- **Activity**: Repeat precisely the span of lines below that opens with the line containing "Why Use the" and closes with the line containing "For each line below, return its centre", both included.

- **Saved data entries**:
==*==

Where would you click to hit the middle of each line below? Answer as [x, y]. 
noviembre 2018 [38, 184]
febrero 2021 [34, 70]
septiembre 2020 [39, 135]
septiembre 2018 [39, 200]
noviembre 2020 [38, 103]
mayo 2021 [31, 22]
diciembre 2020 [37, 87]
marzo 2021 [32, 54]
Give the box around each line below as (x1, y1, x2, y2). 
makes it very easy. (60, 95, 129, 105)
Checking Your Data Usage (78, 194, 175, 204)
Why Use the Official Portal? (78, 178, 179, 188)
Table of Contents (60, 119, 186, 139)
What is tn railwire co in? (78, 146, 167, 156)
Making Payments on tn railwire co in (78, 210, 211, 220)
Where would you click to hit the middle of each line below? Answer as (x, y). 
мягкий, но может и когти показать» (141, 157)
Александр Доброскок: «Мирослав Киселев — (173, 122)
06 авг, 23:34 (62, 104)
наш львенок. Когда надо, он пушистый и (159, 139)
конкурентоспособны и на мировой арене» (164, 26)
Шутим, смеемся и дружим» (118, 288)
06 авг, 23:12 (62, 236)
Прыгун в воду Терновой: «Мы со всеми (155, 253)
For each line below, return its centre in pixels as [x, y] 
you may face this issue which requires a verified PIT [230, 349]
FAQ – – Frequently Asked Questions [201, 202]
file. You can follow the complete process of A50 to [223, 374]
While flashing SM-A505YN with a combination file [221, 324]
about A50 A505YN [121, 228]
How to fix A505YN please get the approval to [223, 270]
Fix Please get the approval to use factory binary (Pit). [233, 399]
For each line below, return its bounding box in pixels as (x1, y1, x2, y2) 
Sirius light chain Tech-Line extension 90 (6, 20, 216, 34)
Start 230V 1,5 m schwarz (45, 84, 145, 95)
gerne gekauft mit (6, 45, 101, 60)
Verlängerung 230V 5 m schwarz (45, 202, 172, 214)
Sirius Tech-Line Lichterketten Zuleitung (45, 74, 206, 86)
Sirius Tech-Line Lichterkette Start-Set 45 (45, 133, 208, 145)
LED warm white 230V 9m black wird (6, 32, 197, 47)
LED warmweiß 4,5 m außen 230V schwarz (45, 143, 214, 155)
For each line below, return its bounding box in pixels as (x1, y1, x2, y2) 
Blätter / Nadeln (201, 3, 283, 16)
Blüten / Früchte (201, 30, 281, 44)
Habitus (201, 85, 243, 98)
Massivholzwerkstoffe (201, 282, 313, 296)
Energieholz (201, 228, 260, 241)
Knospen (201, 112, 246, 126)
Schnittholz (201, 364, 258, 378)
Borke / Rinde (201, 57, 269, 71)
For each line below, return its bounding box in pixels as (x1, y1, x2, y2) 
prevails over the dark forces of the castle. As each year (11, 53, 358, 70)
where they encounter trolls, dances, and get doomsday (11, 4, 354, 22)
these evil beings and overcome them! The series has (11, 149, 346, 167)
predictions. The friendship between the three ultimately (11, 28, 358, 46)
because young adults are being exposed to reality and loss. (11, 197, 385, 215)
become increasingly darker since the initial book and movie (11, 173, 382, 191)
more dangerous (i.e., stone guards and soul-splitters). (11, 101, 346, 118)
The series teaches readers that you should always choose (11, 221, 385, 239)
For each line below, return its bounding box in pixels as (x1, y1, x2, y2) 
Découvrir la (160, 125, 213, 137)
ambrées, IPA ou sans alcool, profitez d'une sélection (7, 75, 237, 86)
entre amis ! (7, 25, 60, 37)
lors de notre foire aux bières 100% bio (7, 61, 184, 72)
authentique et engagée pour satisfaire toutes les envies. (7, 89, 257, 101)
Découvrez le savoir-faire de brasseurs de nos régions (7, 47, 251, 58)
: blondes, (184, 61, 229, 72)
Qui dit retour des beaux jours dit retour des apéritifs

==*==

- **Solved exercise**:
Why Use the Official Portal? (78, 178, 179, 188)
Table of Contents (60, 119, 186, 139)
What is tn railwire co in? (78, 146, 167, 156)
Making Payments on tn railwire co in (78, 210, 211, 220)
Where would you click to hit the middle of each line below? Answer as (x, y). 
мягкий, но может и когти показать» (141, 157)
Александр Доброскок: «Мирослав Киселев — (173, 122)
06 авг, 23:34 (62, 104)
наш львенок. Когда надо, он пушистый и (159, 139)
конкурентоспособны и на мировой арене» (164, 26)
Шутим, смеемся и дружим» (118, 288)
06 авг, 23:12 (62, 236)
Прыгун в воду Терновой: «Мы со всеми (155, 253)
For each line below, return its centre in pixels as [x, y] 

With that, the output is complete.